Pictures stay out; please output the remaining data exactly.
----- The data -----
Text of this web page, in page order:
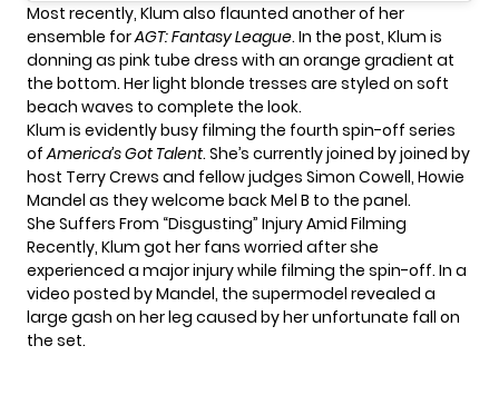
Most recently, Klum also flaunted another of her
ensemble forAGT: Fantasy League. In the post, Klum is
donning as pink tube dress with an orange gradient at
the bottom. Her light blonde tresses are styled on soft
beach waves to complete the look.
Klum is evidently busy filming the fourth spin-off series
ofAmerica’s Got Talent. She’s currently joined by joined by
host Terry Crews and fellow judges Simon Cowell, Howie
Mandel as they welcome back Mel B to the panel.
She Suffers From “Disgusting” Injury Amid Filming
Recently, Klum got her fans worried after she
experienced a major injurywhile filming the spin-off. In a
video posted by Mandel, the supermodel revealed a
large gash on her leg caused by her unfortunate fall on
the set.
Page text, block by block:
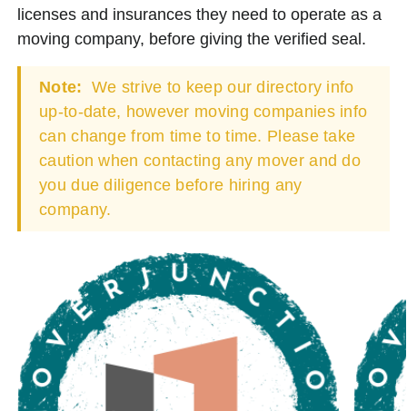
licenses and insurances they need to operate as a
moving company, before giving the verified seal.
Note: We strive to keep our directory info
up-to-date, however moving companies info
can change from time to time. Please take
caution when contacting any mover and do
you due diligence before hiring any
company.
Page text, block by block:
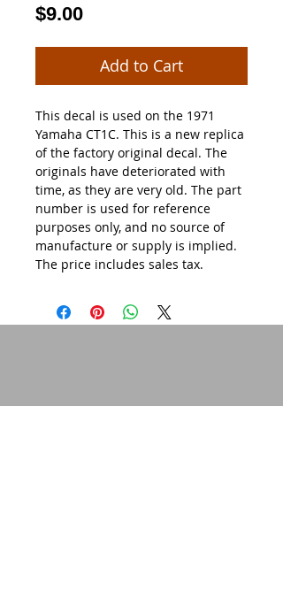
$9.00Price
Add to Cart
This decal is used on the 1971
Yamaha CT1C. This is a new replica
of the factory original decal. The
originals have deteriorated with
time, as they are very old. The part
number is used for reference
purposes only, and no source of
manufacture or supply is implied.
The price includes sales tax.
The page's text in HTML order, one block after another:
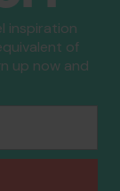
a flight,
the ATOL
with
check
(flights,
Please
go
inspiration
of
up now and
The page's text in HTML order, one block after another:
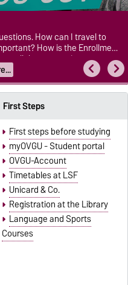
How can I travel to
How is the Enrollment
all these questions.
First Steps
First steps before studying
myOVGU - Student portal
OVGU-Account
Timetables at LSF
Unicard & Co.
Registration at the Library
Language and Sports
Courses
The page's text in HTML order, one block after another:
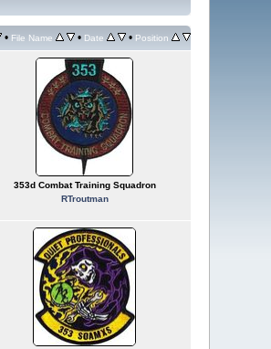
• File Name • Date • Position
353d Combat Training Squadron
RTroutman
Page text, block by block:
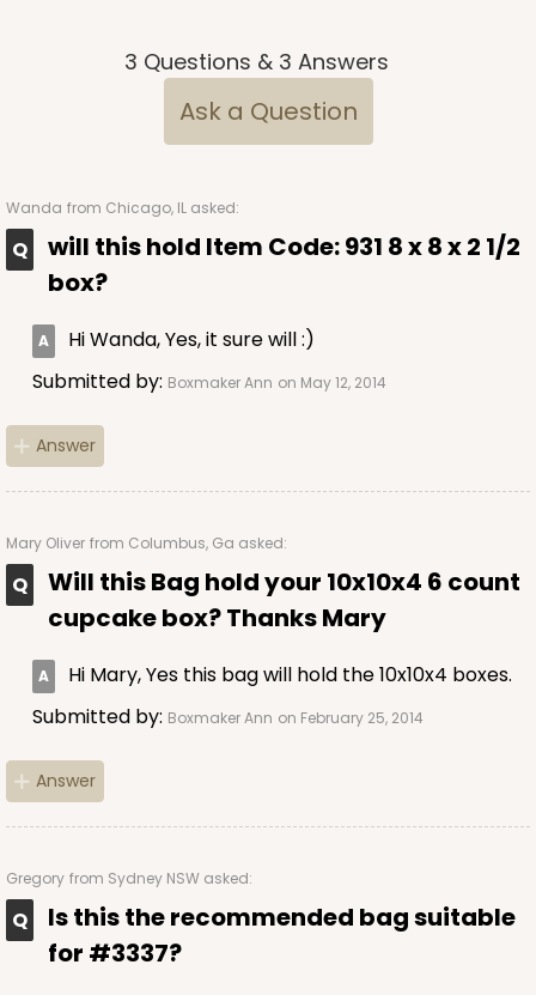
3 Questions & 3 Answers
Ask a Question
Wanda from Chicago, IL asked:
will this hold Item Code: 931 8 x 8 x 2 1/2
box?
Hi Wanda, Yes, it sure will :)
Submitted by: Boxmaker Ann on May 12, 2014
Answer
Mary Oliver from Columbus, Ga asked:
Will this Bag hold your 10x10x4 6 count
cupcake box? Thanks Mary
Hi Mary, Yes this bag will hold the 10x10x4 boxes.
Submitted by: Boxmaker Ann on February 25, 2014
Answer
Gregory from Sydney NSW asked:
Is this the recommended bag suitable
for #3337?
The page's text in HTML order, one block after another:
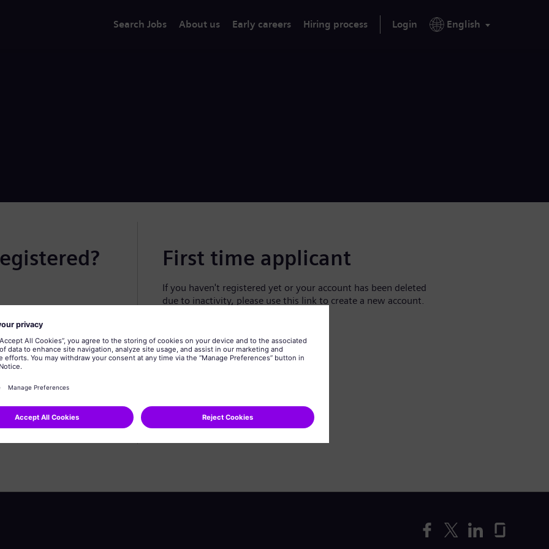
Search Jobs About us Early careers Hiring process Login English
First time applicant
If you haven't registered yet or your account has been deleted
due to inactivity, please use this link to create a new account.
Create profile
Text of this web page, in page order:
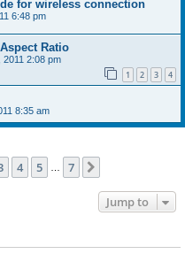
for wireless connection
6:48 pm
Ratio
2011 2:08 pm
1 2 3 4
8:35 am
4 5 7
Jump to
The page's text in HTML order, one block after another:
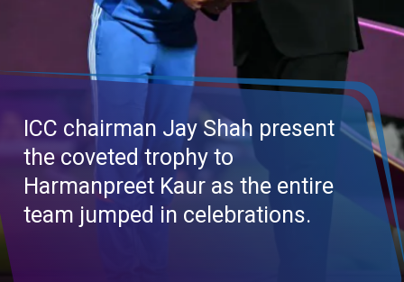
ICC chairman Jay Shah present
the coveted trophy to
Harmanpreet Kaur as the entire
team jumped in celebrations.
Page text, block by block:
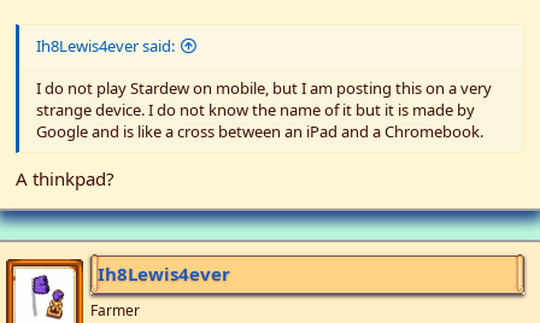
Ih8Lewis4ever said:
I do not play Stardew on mobile, but I am posting this on a very
strange device. I do not know the name of it but it is made by
Google and is like a cross between an iPad and a Chromebook.
A thinkpad?
Ih8Lewis4ever
Farmer
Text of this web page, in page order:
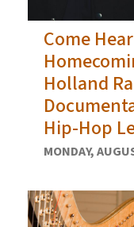
Come
Holland
Hip-Hop
MONDAY,
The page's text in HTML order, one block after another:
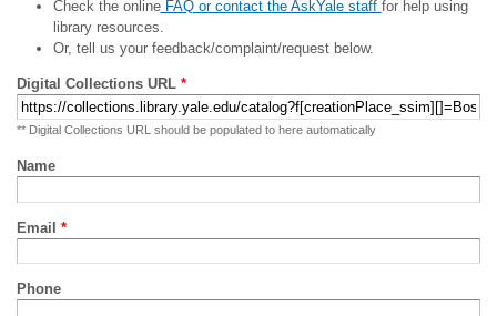
Check the onlineFAQ or contact the AskYale staff for help using
library resources.
Or, tell us your feedback/complaint/request below.
Digital Collections URL *
** Digital Collections URL should be populated to here automatically
Name
Email *
Phone
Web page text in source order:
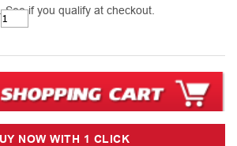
-----
Exercise output
Text of this web page, in page order:
Most recently, Klum also flaunted another of her
ensemble forAGT: Fantasy League. In the post, Klum is
donning as pink tube dress with an orange gradient at
the bottom. Her light blonde tresses are styled on soft
beach waves to complete the look.
Klum is evidently busy filming the fourth spin-off series
ofAmerica’s Got Talent. She’s currently joined by joined by
host Terry Crews and fellow judges Simon Cowell, Howie
Mandel as they welcome back Mel B to the panel.
She Suffers From “Disgusting” Injury Amid Filming
Recently, Klum got her fans worried after she
experienced a major injurywhile filming the spin-off. In a
video posted by Mandel, the supermodel revealed a
large gash on her leg caused by her unfortunate fall on
the set.
Page text, block by block:
licenses and insurances they need to operate as a
moving company, before giving the verified seal.
Note: We strive to keep our directory info
up-to-date, however moving companies info
can change from time to time. Please take
caution when contacting any mover and do
you due diligence before hiring any
company.
Page text, block by block:
$9.00Price
Add to Cart
This decal is used on the 1971
Yamaha CT1C. This is a new replica
of the factory original decal. The
originals have deteriorated with
time, as they are very old. The part
number is used for reference
purposes only, and no source of
manufacture or supply is implied.
The price includes sales tax.
The page's text in HTML order, one block after another:
a flight,
the ATOL
with
check
(flights,
Please
go
inspiration
of
up now and
The page's text in HTML order, one block after another:
How can I travel to
How is the Enrollment
all these questions.
First Steps
First steps before studying
myOVGU - Student portal
OVGU-Account
Timetables at LSF
Unicard & Co.
Registration at the Library
Language and Sports
Courses
The page's text in HTML order, one block after another:
• File Name • Date • Position
353d Combat Training Squadron
RTroutman
Page text, block by block:
3 Questions & 3 Answers
Ask a Question
Wanda from Chicago, IL asked:
will this hold Item Code: 931 8 x 8 x 2 1/2
box?
Hi Wanda, Yes, it sure will :)
Submitted by: Boxmaker Ann on May 12, 2014
Answer
Mary Oliver from Columbus, Ga asked:
Will this Bag hold your 10x10x4 6 count
cupcake box? Thanks Mary
Hi Mary, Yes this bag will hold the 10x10x4 boxes.
Submitted by: Boxmaker Ann on February 25, 2014
Answer
Gregory from Sydney NSW asked:
Is this the recommended bag suitable
for #3337?
The page's text in HTML order, one block after another:
Search Jobs About us Early careers Hiring process Login English
First time applicant
If you haven't registered yet or your account has been deleted
due to inactivity, please use this link to create a new account.
Create profile
Text of this web page, in page order:
for wireless connection
6:48 pm
Ratio
2011 2:08 pm
1 2 3 4
8:35 am
4 5 7
Jump to
The page's text in HTML order, one block after another:
ICC chairman Jay Shah present
the coveted trophy to
Harmanpreet Kaur as the entire
team jumped in celebrations.
Page text, block by block:
Ih8Lewis4ever said:
I do not play Stardew on mobile, but I am posting this on a very
strange device. I do not know the name of it but it is made by
Google and is like a cross between an iPad and a Chromebook.
A thinkpad?
Ih8Lewis4ever
Farmer
Text of this web page, in page order:
Come
Holland
Hip-Hop
MONDAY,
The page's text in HTML order, one block after another:
Check the onlineFAQ or contact the AskYale staff for help using
library resources.
Or, tell us your feedback/complaint/request below.
Digital Collections URL *
** Digital Collections URL should be populated to here automatically
Name
Email *
Phone
Web page text in source order:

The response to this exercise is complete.